Controlled intravenous delivery of medicines like antibiotics or anesthesia is the gold standard of care for many diseases and conditions, but it’s often not feasible in low-resource settings. Existing infusion pumps cost thousands of dollars to purchase and maintain, require substantial training to operate, and require electricity or batteries. PATH designed the RELI System to overcome many of these barriers to access in low-resource settings. The device, which requires no electricity or batteries, is powered pneumatically, through air pressure. It requires about two minutes of pumping to generate the power needed to operate the device for an entire 12-hour shift. The system also has a simple-to-use interface and can be manufactured inexpensively, with an expected retail price at less than $100 a machine. With the seed grant it won through the program, PATH plans to take the device to the field to solicit user feedback and then refine the design for further field testing.
PATH
Neonatal sepsis is a leading cause of infant death worldwide. WHO recommends treatment of the condition with intramuscular injection of the commonly used antibiotic gentamicin. But in many low-resource settings, this is easier said than done. Neonatal dosing is extremely sensitive—just a fraction of a difference in dose size can affect effectiveness and safety—so administration requires a highly trained health worker. Additionally, many health providers may not have access to safe injection devices or may be inclined to reuse needles, promoting the spread of the disease.

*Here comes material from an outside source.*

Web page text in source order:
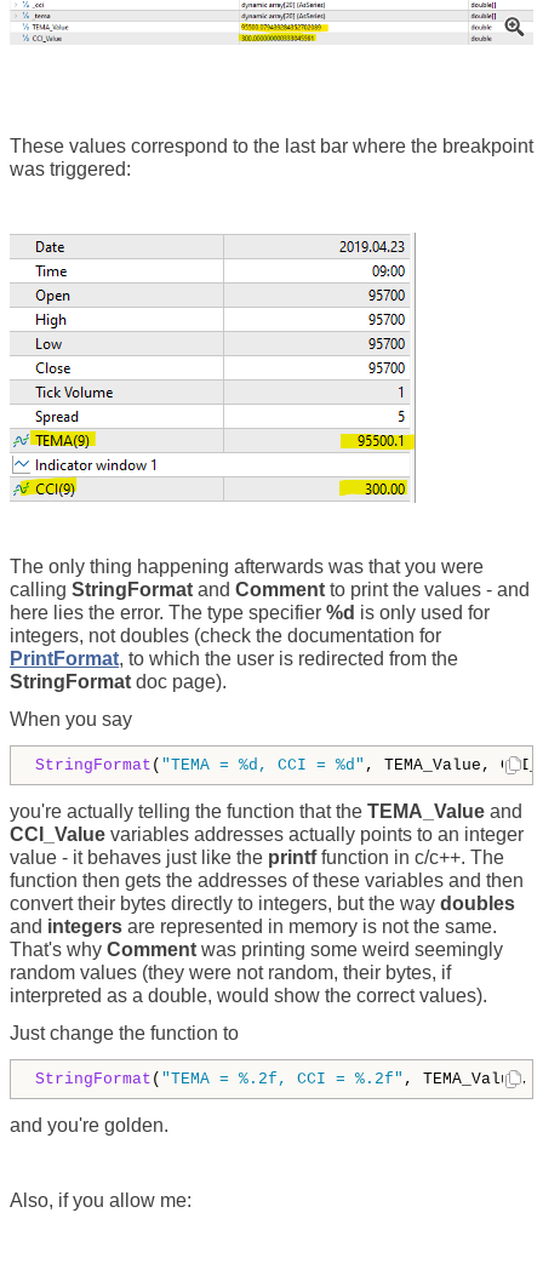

Unfortunately, gentamicin is not effective when delivered orally, so PATH is exploring the feasibility of an alternative method of gentamicin delivery—rectal delivery. As a needle-free method of administration, rectal delivery could improve access to gentamicin by making it safer for the product to be administered by lower-level health workers, increasing dose accuracy, and removing the risks associated with injections. Existing scientific literature suggests rectal delivery could be a biologically viable option for gentamicin. PATH was seeking a grant to conduct further lab studies to assess how different additives or formulations can improve uptake of gentamicin in colon cells and conduct stakeholder interviews to assess feasibility of the concept.
GHTC congratulates both our members and the other teams who were selected as finalists and award winners.
This year’s prize winners will join the growing community of over 93 innovators supported by the Saving Lives at Birth program. Many of these innovations are beginning to have an impact as they are brought to scale. To date, the program has supported 1.5 million women and newborns and saved nearly 10,000 lives.
The Saving Lives at Birth program has made it clear that by putting innovation at the center of global health, we can accelerate the pace of change and transform lives, faster.
Kat Kelley, senior program assistant, and Matthew Robinson, MA, policy officer, contributed to this article.